In light of the recent return of subsidy payments on imported petrol by the Nigerian National Petroleum Company Limited (NNPC), some players in the petroleum products marketing sector have recommended that the federal government consider a phased approach to subsidy removal. They propose this measure to make the policy more manageable and less burdensome.
These suggestions have arisen following the reinstatement of the subsidy, which was abolished by President Bola Tinubu in his inaugural speech on May 29, 2023. The removal of the subsidy had resulted in a significant increase in petrol pump prices in the country, soaring by over 200 percent from the previous N185 per litre to the current range of between N580 and over N617 per litre, varying by location.
The exorbitant petrol prices triggered inflation, causing prices of other goods and transportation services to surge, impacting most Nigerians who were grappling with weakened purchasing power.

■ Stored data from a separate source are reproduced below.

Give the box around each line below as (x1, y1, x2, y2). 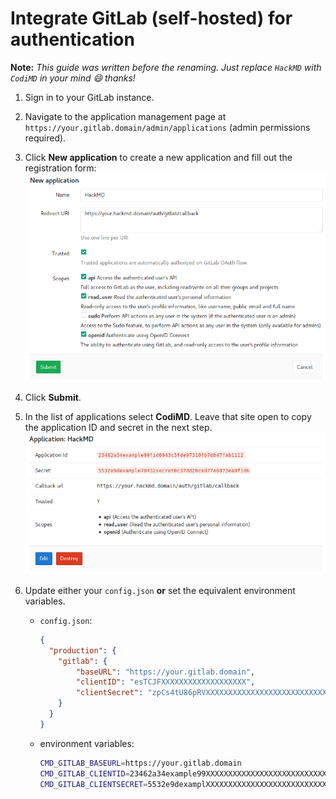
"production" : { (48, 645, 117, 656)
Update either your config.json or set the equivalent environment (24, 584, 296, 596)
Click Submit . (24, 391, 82, 403)
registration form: (24, 162, 97, 174)
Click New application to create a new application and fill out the (24, 151, 293, 163)
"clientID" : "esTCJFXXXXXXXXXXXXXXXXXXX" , (75, 677, 256, 687)
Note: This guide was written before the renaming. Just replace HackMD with (10, 61, 322, 73)
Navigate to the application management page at (24, 110, 227, 122)
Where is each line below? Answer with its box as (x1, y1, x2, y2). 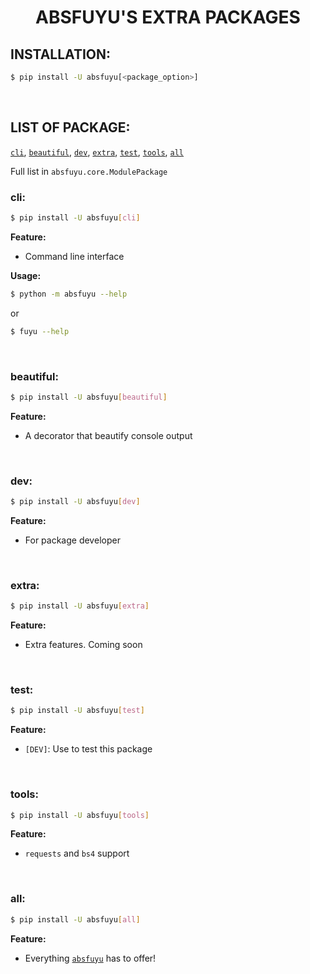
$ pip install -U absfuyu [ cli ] (10, 212, 141, 223)
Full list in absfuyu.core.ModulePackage (10, 165, 168, 177)
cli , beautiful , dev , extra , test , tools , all (10, 146, 185, 158)
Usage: (10, 269, 42, 281)
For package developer (24, 534, 121, 546)
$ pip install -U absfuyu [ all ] (10, 914, 141, 925)
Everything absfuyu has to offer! (24, 952, 157, 964)
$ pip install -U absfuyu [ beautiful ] (10, 392, 168, 402)
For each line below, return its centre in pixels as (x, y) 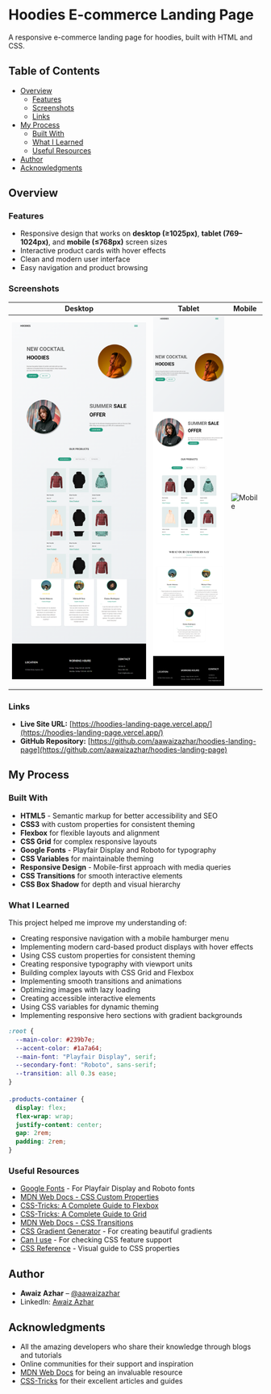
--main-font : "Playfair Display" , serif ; (86, 1057)
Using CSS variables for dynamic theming (89, 1007)
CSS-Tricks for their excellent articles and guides (101, 1380)
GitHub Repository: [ (55, 741)
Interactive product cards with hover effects (93, 251)
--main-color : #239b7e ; (55, 1039)
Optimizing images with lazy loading (80, 989)
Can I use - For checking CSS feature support (96, 1240)
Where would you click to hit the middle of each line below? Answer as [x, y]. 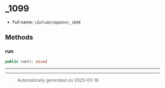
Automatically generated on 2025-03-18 [58, 80]
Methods [19, 37]
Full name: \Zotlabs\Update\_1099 [46, 22]
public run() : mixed [26, 62]
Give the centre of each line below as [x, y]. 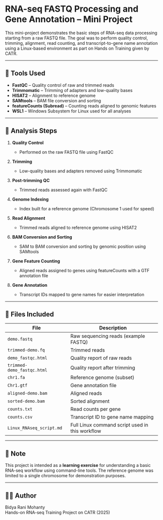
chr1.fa [16, 378]
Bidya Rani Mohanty [25, 507]
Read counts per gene [95, 409]
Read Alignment [29, 218]
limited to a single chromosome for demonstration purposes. [65, 476]
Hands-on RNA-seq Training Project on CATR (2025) [57, 512]
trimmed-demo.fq [26, 350]
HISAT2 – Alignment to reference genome [54, 95]
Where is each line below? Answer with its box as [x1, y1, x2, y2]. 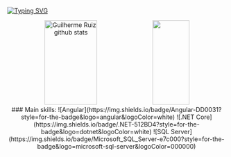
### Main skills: [11, 106, 57, 113]
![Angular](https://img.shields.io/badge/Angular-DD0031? [58, 106, 222, 113]
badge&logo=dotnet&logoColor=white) [40, 128, 152, 136]
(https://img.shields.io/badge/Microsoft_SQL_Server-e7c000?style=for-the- [8, 135, 225, 143]
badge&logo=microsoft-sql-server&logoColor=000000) [37, 142, 196, 150]
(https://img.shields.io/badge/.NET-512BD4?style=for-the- [33, 120, 200, 128]
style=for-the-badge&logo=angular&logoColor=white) [20, 113, 176, 121]
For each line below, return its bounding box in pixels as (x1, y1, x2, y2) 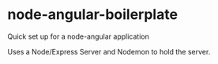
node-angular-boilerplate (7, 6, 179, 24)
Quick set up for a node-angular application (7, 32, 149, 41)
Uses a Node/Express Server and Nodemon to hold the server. (7, 47, 211, 56)
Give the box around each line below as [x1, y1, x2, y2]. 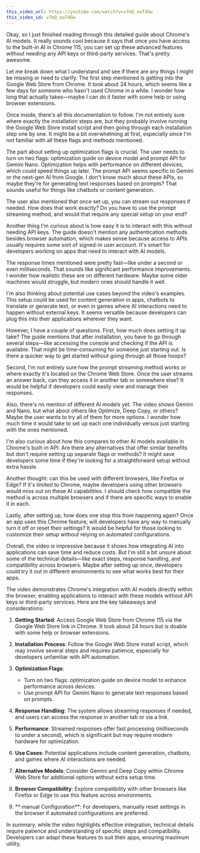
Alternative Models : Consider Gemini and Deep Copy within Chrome [14, 767, 184, 774]
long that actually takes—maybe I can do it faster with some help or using [6, 93, 186, 100]
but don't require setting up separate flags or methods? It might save [6, 450, 175, 457]
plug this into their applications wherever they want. [6, 315, 133, 322]
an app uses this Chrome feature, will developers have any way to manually [6, 518, 192, 525]
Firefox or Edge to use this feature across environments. [14, 791, 153, 799]
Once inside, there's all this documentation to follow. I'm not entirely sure [6, 111, 185, 118]
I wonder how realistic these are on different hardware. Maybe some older [6, 271, 188, 279]
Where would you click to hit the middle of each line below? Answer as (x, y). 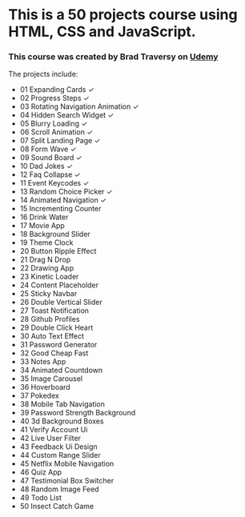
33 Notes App (43, 362)
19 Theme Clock (46, 242)
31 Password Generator (58, 345)
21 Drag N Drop (45, 260)
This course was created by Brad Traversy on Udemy (113, 57)
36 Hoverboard (45, 387)
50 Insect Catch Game (57, 507)
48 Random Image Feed (59, 489)
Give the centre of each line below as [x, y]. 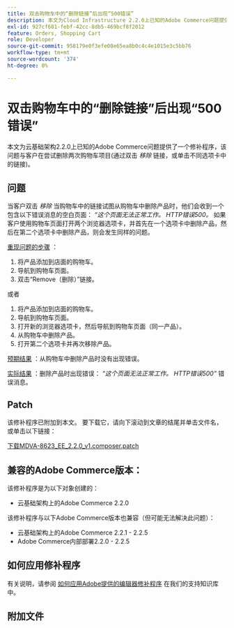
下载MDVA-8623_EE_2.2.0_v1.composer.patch [73, 446]
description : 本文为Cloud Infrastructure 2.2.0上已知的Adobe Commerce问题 [113, 20]
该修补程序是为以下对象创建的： [53, 488]
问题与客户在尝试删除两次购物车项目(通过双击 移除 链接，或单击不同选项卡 [114, 155]
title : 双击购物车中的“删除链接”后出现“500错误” [71, 14]
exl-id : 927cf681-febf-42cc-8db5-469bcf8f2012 [76, 27]
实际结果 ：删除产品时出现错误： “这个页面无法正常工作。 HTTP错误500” [112, 373]
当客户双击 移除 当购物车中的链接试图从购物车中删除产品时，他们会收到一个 [116, 206]
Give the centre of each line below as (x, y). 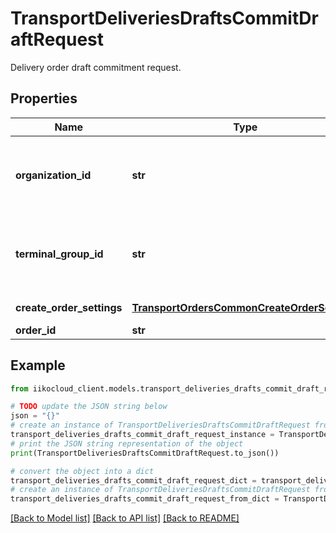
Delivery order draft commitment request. (96, 67)
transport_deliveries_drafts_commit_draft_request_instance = (142, 435)
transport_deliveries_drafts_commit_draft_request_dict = (133, 480)
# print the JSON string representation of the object (127, 443)
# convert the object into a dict (82, 471)
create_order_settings (69, 307)
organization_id (53, 175)
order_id (36, 330)
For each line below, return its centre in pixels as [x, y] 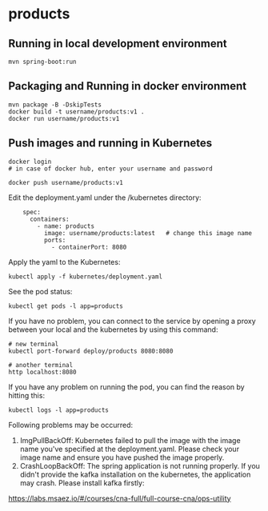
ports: [55, 240]
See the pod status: [40, 291]
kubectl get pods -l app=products [66, 306]
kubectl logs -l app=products [59, 410]
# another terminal [41, 365]
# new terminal [34, 344]
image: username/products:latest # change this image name [148, 233]
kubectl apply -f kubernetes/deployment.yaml [85, 277]
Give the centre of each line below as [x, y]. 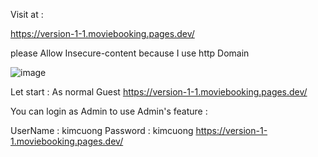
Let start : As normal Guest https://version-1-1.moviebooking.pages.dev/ [159, 92]
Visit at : [27, 14]
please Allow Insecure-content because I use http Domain [130, 53]
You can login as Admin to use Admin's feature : [109, 111]
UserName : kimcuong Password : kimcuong [102, 130]
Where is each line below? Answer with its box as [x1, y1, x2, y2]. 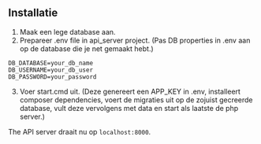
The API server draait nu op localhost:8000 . [8, 127, 151, 136]
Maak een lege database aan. [19, 27, 116, 36]
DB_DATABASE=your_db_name [8, 59, 93, 67]
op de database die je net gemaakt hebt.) [19, 43, 154, 54]
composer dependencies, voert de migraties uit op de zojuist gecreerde [19, 94, 254, 105]
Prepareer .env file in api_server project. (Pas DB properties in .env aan [19, 35, 251, 45]
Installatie [8, 6, 58, 20]
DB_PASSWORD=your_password [8, 72, 97, 81]
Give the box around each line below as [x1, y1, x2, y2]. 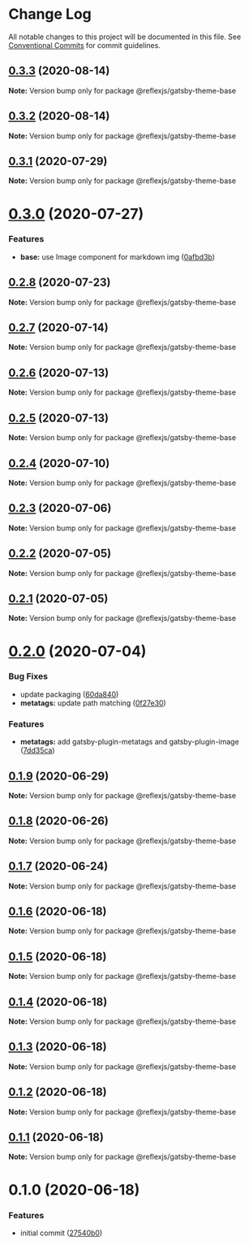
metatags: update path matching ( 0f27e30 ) [19, 697, 166, 708]
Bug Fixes [8, 671, 49, 682]
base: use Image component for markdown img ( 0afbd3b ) [19, 251, 216, 261]
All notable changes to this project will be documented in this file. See [8, 32, 242, 41]
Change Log [8, 5, 92, 24]
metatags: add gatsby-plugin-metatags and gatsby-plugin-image [19, 737, 239, 747]
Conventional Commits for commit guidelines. [8, 40, 161, 50]
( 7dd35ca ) [19, 745, 55, 755]
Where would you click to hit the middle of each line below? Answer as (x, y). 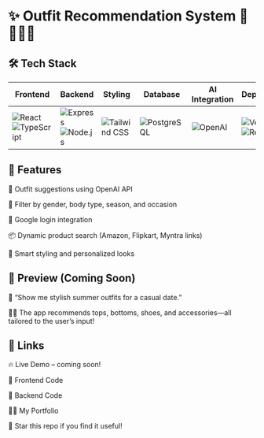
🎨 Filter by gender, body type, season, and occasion (93, 204)
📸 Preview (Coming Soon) (72, 278)
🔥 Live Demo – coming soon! (55, 365)
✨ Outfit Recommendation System (122, 16)
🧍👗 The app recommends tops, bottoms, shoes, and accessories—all (120, 312)
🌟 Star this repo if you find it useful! (66, 426)
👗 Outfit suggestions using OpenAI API (71, 189)
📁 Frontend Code (36, 380)

The re-introduction of subsidies into the petrol marketing system was anticipated, as both the government and NNPC had ruled out any further increases in petrol prices beyond the prevailing pump price. This stance contradicts market forces, which typically operate based on supply and demand principles.
The call for a gradual approach to subsidy removal underscores the need to strike a balance between economic stability and the financial well-being of Nigerians. It reflects the operators’ desire to navigate the complexities of the fuel price policy to ensure a smoother transition for all stakeholders.